The main difficulty here is determining the number of parameters of the density function in a computationally efficient manner. We approach this problem by finding all the modes in the particle set via mean-shift hill climbing and set these as the means of the Gaussian functions. Their covariances are determined by maximising the likelihood of the density function via expectation-maximisation (EM).

Given the estimated density, we can compute the upper bound of the differential entropy [24], H, which is taken to be the uncertainty U,

\begin{align} H & (p_{u} (x_{t} ∥ z_{0 : t}; \{π, μ, Σ\})) \\ = \sum_{k = 1}^{K} π_{k} (- log (π_{k}) + \frac{1}{2} log ({(2 πe)}^{D} | Σ_{k} |)) \end{align}

(5)

where e is the base of the natural logarithm and D the dimension (being 3 in our case).

The reason for using the upper bound is that the exact differential entropy of a mixture of Gaussian functions has no analytical solution. When computing both the upper and lower bounds, it was found that the difference between the two was insignificant, making any bound a good approximation of the true entropy. The choice of the believed location of the robot/human end effector is taken to be the mean of the Gaussian function with the highest weighted π.

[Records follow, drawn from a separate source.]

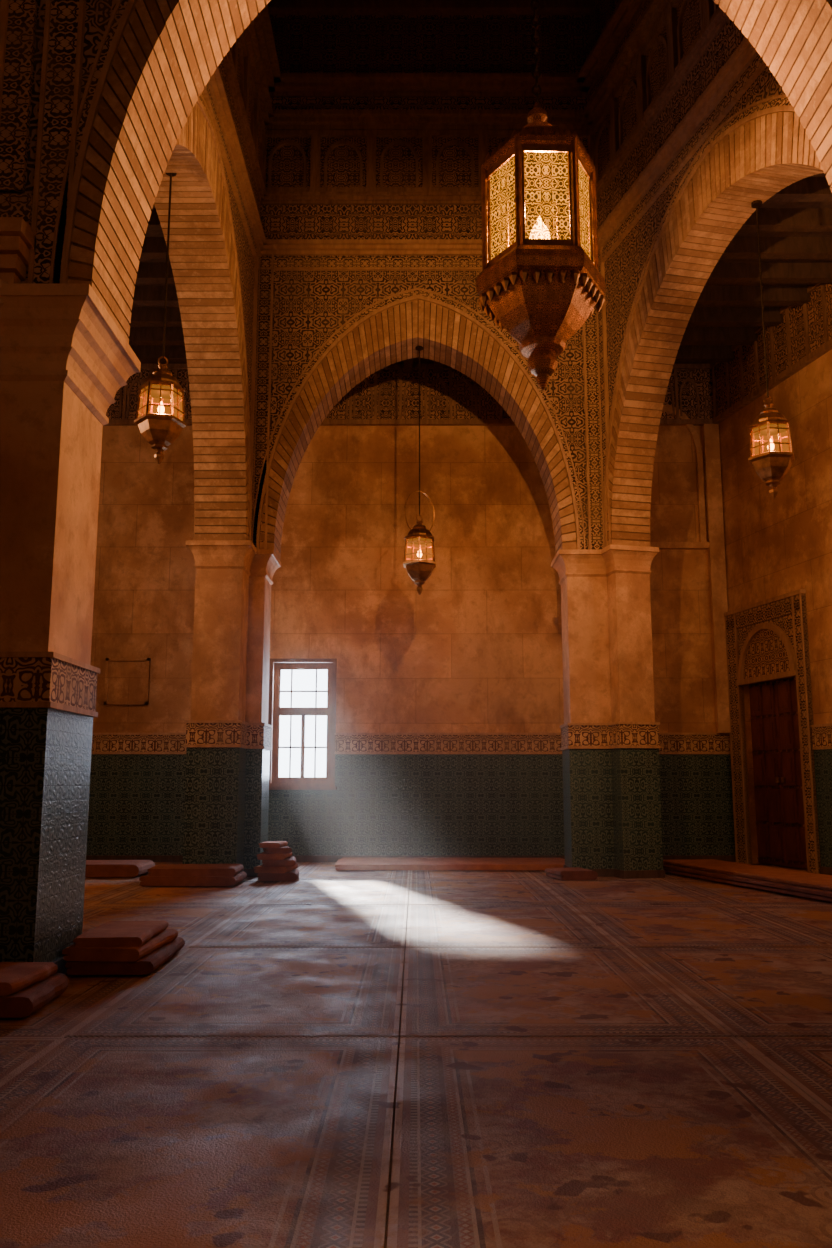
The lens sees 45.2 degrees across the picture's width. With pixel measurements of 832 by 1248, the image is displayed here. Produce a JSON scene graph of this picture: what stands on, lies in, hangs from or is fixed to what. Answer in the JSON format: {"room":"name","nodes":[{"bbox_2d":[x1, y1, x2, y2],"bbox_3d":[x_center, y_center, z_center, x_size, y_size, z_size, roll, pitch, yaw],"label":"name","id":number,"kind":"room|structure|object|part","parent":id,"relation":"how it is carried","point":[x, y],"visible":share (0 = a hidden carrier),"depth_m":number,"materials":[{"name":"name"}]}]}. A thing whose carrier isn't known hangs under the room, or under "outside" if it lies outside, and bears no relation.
{"room":"mosque","nodes":[
{"label":"mosque","id":0,"kind":"room"},
{"bbox_2d":[154,4,281,540],"bbox_3d":[-2.465,-5.769,11.354,0.970,8.620,6.800,0,-9,0],"label":"wall","id":1,"kind":"structure","parent":0,"point":[217,235],"depth_m":12.91,"materials":[{"name":"brick"}]},
{"bbox_2d":[134,173,186,463],"bbox_3d":[-2.620,-3.241,10.443,0.524,3.260,0.454,2,-9,-11],"label":"hanging lantern","id":2,"kind":"object","parent":1,"relation":"hanging from","point":[160,430],"visible":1,"depth_m":10.18,"materials":[{"name":"gold metal"}]},
{"bbox_3d":[-2.620,-2.204,10.277,0.524,1.160,0.454,2,-9,-11],"label":"metal frame","id":3,"kind":"part","parent":2,"relation":"part of","materials":[{"name":"gold metal"}]},
{"bbox_2d":[158,401,164,413],"bbox_3d":[-2.620,-2.189,10.275,0.100,0.210,0.100,2,-9,-11],"label":"candle","id":4,"kind":"object","parent":2,"relation":"on","point":[162,409],"depth_m":10.25,"materials":[{"name":"wax"}]},
{"bbox_3d":[-2.620,-3.804,10.533,0.120,2.120,0.114,2,-9,-11],"label":"suspension cord","id":5,"kind":"part","parent":2,"relation":"part of","materials":[{"name":"metal"}]},
{"bbox_3d":[-2.275,-3.699,10.932,0.070,4.400,6.580,0,-9,0],"label":"alfiz frame","id":6,"kind":"part","parent":1,"relation":"part of","materials":[{"name":"brick"}]},
{"bbox_2d":[90,364,715,782],"bbox_3d":[-0.940,-0.361,16.418,12.520,8.300,0.490,0,-9,0],"label":"wall","id":7,"kind":"structure","parent":0,"point":[479,650],"depth_m":16.35,"materials":[{"name":"paint"}]},
{"bbox_2d":[104,658,149,704],"bbox_3d":[-4.630,0.918,16.026,0.700,0.750,0.060,0,-9,0],"label":"wall plaque","id":8,"kind":"object","parent":7,"relation":"attached to","point":[126,679],"visible":1,"depth_m":16.02,"materials":[{"name":"paint"}]},
{"bbox_2d":[268,659,336,789],"bbox_3d":[-1.815,1.596,15.989,1.130,2.080,0.320,0,-9,0],"label":"window","id":9,"kind":"structure","parent":7,"relation":"in","point":[275,711],"depth_m":16.04,"materials":[{"name":"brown wood"}]},
{"bbox_2d":[86,733,735,861],"bbox_3d":[-0.990,2.719,15.741,12.020,2.005,0.055,0,-9,0],"label":"tile wainscot","id":10,"kind":"structure","parent":7,"relation":"attached to","point":[397,795],"depth_m":15.73,"materials":[{"name":"tile"}]},
{"bbox_2d":[702,424,729,732],"bbox_3d":[4.900,-0.791,16.259,0.240,5.100,0.140,0,-9,0],"label":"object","id":11,"kind":"structure","parent":7,"relation":"attached to","point":[714,523],"depth_m":16.23,"materials":[{"name":"paint"}]},
{"bbox_2d":[0,0,831,343],"bbox_3d":[0.900,-6.356,7.686,8.800,8.620,0.890,0,-9,0],"label":"wall","id":12,"kind":"structure","parent":0,"point":[116,83],"depth_m":6.93,"materials":[{"name":"brick"}]},
{"bbox_2d":[0,0,37,318],"bbox_3d":[-3.015,-4.371,6.877,0.970,5.595,0.370,0,-9,0],"label":"trim","id":13,"kind":"structure","parent":12,"relation":"attached to","point":[18,18],"depth_m":6.73,"materials":[{"name":"paint"}]},
{"bbox_3d":[0.570,-4.643,6.996,6.260,5.020,0.070,0,-9,0],"label":"alfiz frame","id":14,"kind":"part","parent":12,"relation":"part of","materials":[{"name":"paint"}]},
{"bbox_2d":[0,862,831,1247],"bbox_3d":[1.800,2.232,5.719,18.400,0.200,20.800,0,-9,0],"label":"floor","id":15,"kind":"structure","parent":0,"point":[194,912],"depth_m":9.61,"materials":[{"name":"stone"}]},
{"bbox_2d":[0,962,68,1017],"bbox_3d":[-2.382,1.984,5.455,0.829,0.173,0.698,0,-9,0],"label":"cushions","id":16,"kind":"object","parent":15,"relation":"on","point":[25,987],"visible":1,"depth_m":5.35,"materials":[{"name":"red fabric"}]},
{"bbox_2d":[0,283,140,973],"bbox_3d":[-2.900,0.069,6.683,1.600,4.376,1.220,0,-9,0],"label":"stone pier","id":17,"kind":"object","parent":15,"relation":"on","point":[64,359],"visible":0.9,"depth_m":6.45,"materials":[{"name":"paint"}]},
{"bbox_2d":[85,860,154,876],"bbox_3d":[-4.302,3.237,13.255,1.510,0.164,0.800,0,-9,0],"label":"floor mat","id":18,"kind":"object","parent":15,"relation":"on","point":[94,868],"visible":0.43,"depth_m":12.87,"materials":[{"name":"red fabric"}]},
{"bbox_2d":[62,920,184,974],"bbox_3d":[-1.943,2.172,6.781,0.586,0.223,1.038,0,-9,0],"label":"rug","id":19,"kind":"object","parent":15,"relation":"on","point":[112,947],"visible":1,"depth_m":6.35,"materials":[{"name":"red fabric"}]},
{"bbox_2d":[139,864,246,885],"bbox_3d":[-2.681,3.036,12.123,1.162,0.204,0.750,0,-9,0],"label":"floor mat","id":20,"kind":"object","parent":15,"relation":"on","point":[162,874],"visible":1,"depth_m":11.79,"materials":[{"name":"red fabric"}]},
{"bbox_2d":[0,1035,397,1247],"bbox_3d":[-0.880,1.763,3.465,1.592,0.012,2.682,0,-9,0],"label":"rug","id":21,"kind":"object","parent":15,"relation":"on","point":[106,1141],"visible":1,"depth_m":3.38,"materials":[{"name":"fabric"}]},
{"bbox_2d":[182,540,280,876],"bbox_3d":[-2.500,1.163,13.526,1.080,4.376,1.360,0,-9,0],"label":"stone pier","id":22,"kind":"object","parent":15,"relation":"on","point":[228,745],"visible":0.86,"depth_m":13.13,"materials":[{"name":"paint"}]},
{"bbox_2d":[67,946,404,1036],"bbox_3d":[-0.880,2.181,6.082,1.592,0.012,2.682,0,-9,0],"label":"rug","id":23,"kind":"object","parent":15,"relation":"on","point":[204,991],"visible":1,"depth_m":5.72,"materials":[{"name":"fabric"}]},
{"bbox_2d":[254,841,298,880],"bbox_3d":[-1.744,3.008,12.738,0.553,0.454,0.753,0,-9,0],"label":"rug","id":24,"kind":"object","parent":15,"relation":"on","point":[279,864],"visible":1,"depth_m":12.45,"materials":[{"name":"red fabric"}]},
{"bbox_2d":[191,904,407,946],"bbox_3d":[-0.880,2.600,8.698,1.592,0.012,2.682,0,-9,0],"label":"rug","id":25,"kind":"object","parent":15,"relation":"on","point":[254,925],"visible":1,"depth_m":8.45,"materials":[{"name":"fabric"}]},
{"bbox_2d":[250,879,408,903],"bbox_3d":[-0.880,3.019,11.315,1.592,0.012,2.682,0,-9,0],"label":"rug","id":26,"kind":"object","parent":15,"relation":"on","point":[299,891],"visible":0.95,"depth_m":11.10,"materials":[{"name":"fabric"}]},
{"bbox_2d":[335,857,564,869],"bbox_3d":[0.550,3.482,14.532,3.412,0.084,1.300,0,-9,0],"label":"floor mat","id":27,"kind":"object","parent":15,"relation":"on","point":[345,863],"visible":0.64,"depth_m":14.05,"materials":[{"name":"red fabric"}]},
{"bbox_2d":[408,879,565,903],"bbox_3d":[0.720,3.019,11.315,1.592,0.012,2.682,0,-9,0],"label":"rug","id":28,"kind":"object","parent":15,"relation":"on","point":[421,891],"visible":1,"depth_m":11.10,"materials":[{"name":"fabric"}]},
{"bbox_2d":[406,904,620,946],"bbox_3d":[0.720,2.600,8.698,1.592,0.012,2.682,0,-9,0],"label":"rug","id":29,"kind":"object","parent":15,"relation":"on","point":[429,925],"visible":1,"depth_m":8.45,"materials":[{"name":"fabric"}]},
{"bbox_2d":[400,946,732,1035],"bbox_3d":[0.720,2.181,6.082,1.592,0.012,2.682,0,-9,0],"label":"rug","id":30,"kind":"object","parent":15,"relation":"on","point":[449,991],"visible":1,"depth_m":5.72,"materials":[{"name":"fabric"}]},
{"bbox_2d":[551,544,664,878],"bbox_3d":[2.632,1.181,13.636,1.344,4.376,1.137,0,-9,0],"label":"stone pier","id":31,"kind":"object","parent":15,"relation":"on","point":[610,744],"visible":0.96,"depth_m":13.37,"materials":[{"name":"paint"}]},
{"bbox_2d":[387,1035,831,1247],"bbox_3d":[0.720,1.763,3.465,1.592,0.012,2.682,0,-9,0],"label":"rug","id":32,"kind":"object","parent":15,"relation":"on","point":[502,1141],"visible":1,"depth_m":3.33,"materials":[{"name":"fabric"}]},
{"bbox_2d":[537,879,724,903],"bbox_3d":[2.320,3.019,11.315,1.592,0.012,2.682,0,-9,0],"label":"rug","id":33,"kind":"object","parent":15,"relation":"on","point":[597,891],"visible":0.91,"depth_m":11.10,"materials":[{"name":"fabric"}]},
{"bbox_2d":[545,867,597,879],"bbox_3d":[1.980,3.183,12.757,0.513,0.114,0.550,2,-9,-11],"label":"floor mat","id":34,"kind":"object","parent":33,"relation":"on","point":[568,873],"visible":1,"depth_m":12.52,"materials":[{"name":"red fabric"}]},
{"bbox_2d":[568,904,831,946],"bbox_3d":[2.320,2.600,8.698,1.592,0.012,2.682,0,-9,0],"label":"rug","id":35,"kind":"object","parent":15,"relation":"on","point":[628,925],"visible":1,"depth_m":8.45,"materials":[{"name":"fabric"}]},
{"bbox_2d":[622,946,831,1037],"bbox_3d":[2.320,2.181,6.082,1.592,0.012,2.682,0,-9,0],"label":"rug","id":36,"kind":"object","parent":15,"relation":"on","point":[750,991],"visible":1,"depth_m":6.07,"materials":[{"name":"fabric"}]},
{"bbox_2d":[663,859,831,901],"bbox_3d":[4.218,3.027,11.908,0.913,0.154,5.400,2,-9,-13],"label":"floor mat","id":37,"kind":"object","parent":15,"relation":"on","point":[816,886],"visible":0.92,"depth_m":11.70,"materials":[{"name":"red fabric"}]},
{"bbox_2d":[735,1035,831,1113],"bbox_3d":[2.320,1.763,3.465,1.592,0.012,2.682,0,-9,0],"label":"rug","id":38,"kind":"object","parent":15,"relation":"on","point":[805,1061],"visible":1,"depth_m":4.39,"materials":[{"name":"fabric"}]},
{"bbox_2d":[252,15,603,559],"bbox_3d":[0.050,-5.239,14.667,6.100,8.620,0.950,0,-9,0],"label":"wall","id":39,"kind":"structure","parent":0,"point":[381,130],"depth_m":14.58,"materials":[{"name":"paint"}]},
{"bbox_2d":[403,345,435,594],"bbox_3d":[0.050,-2.227,14.312,0.524,3.680,0.454,5,-10,-28],"label":"hanging lantern","id":40,"kind":"object","parent":39,"relation":"hanging from","point":[419,569],"visible":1,"depth_m":14.00,"materials":[{"name":"gold metal"}]},
{"bbox_3d":[0.050,-2.790,14.402,0.120,2.540,0.114,5,-10,-28],"label":"suspension cord","id":41,"kind":"part","parent":40,"relation":"part of","materials":[{"name":"metal"}]},
{"bbox_3d":[0.050,-1.158,14.140,0.524,1.515,0.454,5,-10,-28],"label":"metal frame","id":42,"kind":"part","parent":40,"relation":"part of","materials":[{"name":"gold metal"}]},
{"bbox_3d":[0.165,-3.184,14.156,4.930,4.400,0.070,0,-9,0],"label":"alfiz frame","id":43,"kind":"part","parent":39,"relation":"part of","materials":[{"name":"paint"}]},
{"bbox_2d":[128,0,831,372],"bbox_3d":[1.800,-8.324,7.408,18.400,5.220,20.800,0,-9,0],"label":"ceiling","id":44,"kind":"structure","parent":0,"point":[795,223],"depth_m":14.23,"materials":[{"name":"brown wood"}]},
{"bbox_2d":[476,0,605,389],"bbox_3d":[1.070,-5.983,9.059,1.120,8.118,0.977,0,-9,-2],"label":"lantern","id":45,"kind":"object","parent":44,"relation":"hanging from","point":[540,280],"visible":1,"depth_m":8.32,"materials":[{"name":"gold metal"}]},
{"bbox_3d":[1.070,-7.285,9.267,0.066,5.481,0.066,-8,-12,43],"label":"hanging chain","id":46,"kind":"part","parent":45,"relation":"part of","materials":[{"name":"metal"}]},
{"bbox_2d":[575,0,823,547],"bbox_3d":[3.513,-5.774,11.321,0.850,8.620,7.100,2,-9,-13],"label":"arch","id":47,"kind":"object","parent":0,"point":[691,127],"depth_m":12.75,"materials":[{"name":"brick"}]},
{"bbox_2d":[748,200,794,498],"bbox_3d":[3.836,-3.042,10.990,0.524,3.440,0.454,1,-9,-6],"label":"hanging lantern","id":48,"kind":"object","parent":47,"relation":"hanging from","point":[772,466],"visible":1,"depth_m":10.71,"materials":[{"name":"gold metal"}]},
{"bbox_3d":[3.836,-3.605,11.080,0.120,2.300,0.114,1,-9,-6],"label":"suspension cord","id":49,"kind":"part","parent":48,"relation":"part of","materials":[{"name":"metal"}]},
{"bbox_2d":[767,439,774,450],"bbox_3d":[3.836,-1.901,10.807,0.100,0.210,0.100,1,-9,-6],"label":"candle","id":50,"kind":"object","parent":48,"relation":"on","point":[771,445],"depth_m":10.78,"materials":[{"name":"wax"}]},
{"bbox_3d":[3.836,-1.916,10.810,0.524,1.160,0.454,1,-9,-6],"label":"metal frame","id":51,"kind":"part","parent":48,"relation":"part of","materials":[{"name":"gold metal"}]},
{"bbox_2d":[709,284,831,863],"bbox_3d":[7.590,-1.978,6.313,0.501,8.300,21.200,2,-9,-13],"label":"wall","id":52,"kind":"structure","parent":0,"point":[781,545],"depth_m":14.72,"materials":[{"name":"paint"}]},
{"bbox_2d":[724,589,820,873],"bbox_3d":[5.232,1.603,14.832,0.100,3.920,2.080,2,-9,-13],"label":"surround","id":53,"kind":"object","parent":52,"relation":"attached to","point":[767,640],"visible":0.97,"depth_m":14.92,"materials":[{"name":"paint"}]},
{"bbox_2d":[748,677,806,868],"bbox_3d":[5.398,2.174,14.729,0.143,2.720,1.500,2,-9,-13],"label":"leaves","id":54,"kind":"object","parent":52,"relation":"attached to","point":[780,825],"visible":0.87,"depth_m":14.78,"materials":[{"name":"brown wood"}]},
{"bbox_2d":[810,723,831,874],"bbox_3d":[7.690,0.944,4.652,0.068,2.005,18.860,2,-9,-13],"label":"trim","id":55,"kind":"structure","parent":52,"relation":"attached to","point":[821,733],"depth_m":13.54,"materials":[{"name":"tile"}]}
]}

{\hat{x}}_{t} = arg max_{x_{t}} p_{u} (x_{t} | z_{0 : t}; \{π, μ, Σ\}) = μ_{(k = max (π))}

(6)

Figure 3 depicts different configurations of the modes (clusters) and believed position of the end effector (indicated by a yellow arrow).

Model of human search

During the experiments, the recorded trajectories show that different actions are present for the same belief and uncertainty making the data multi-modal (for a particular position and uncertainty, different velocities are present). That is, multiple actions are possible given a specific belief. This results in a one-to-many mapping which is not a valid function, eliminating any regression technique which directly learns a non-linear function. To accommodate this fact, we again made use of a GMM to model the human’s demonstrated searches, $\{(x, \dot{x}, U)\}$ . Using statistical models to encode control policies in robotics is quite common (see [25]).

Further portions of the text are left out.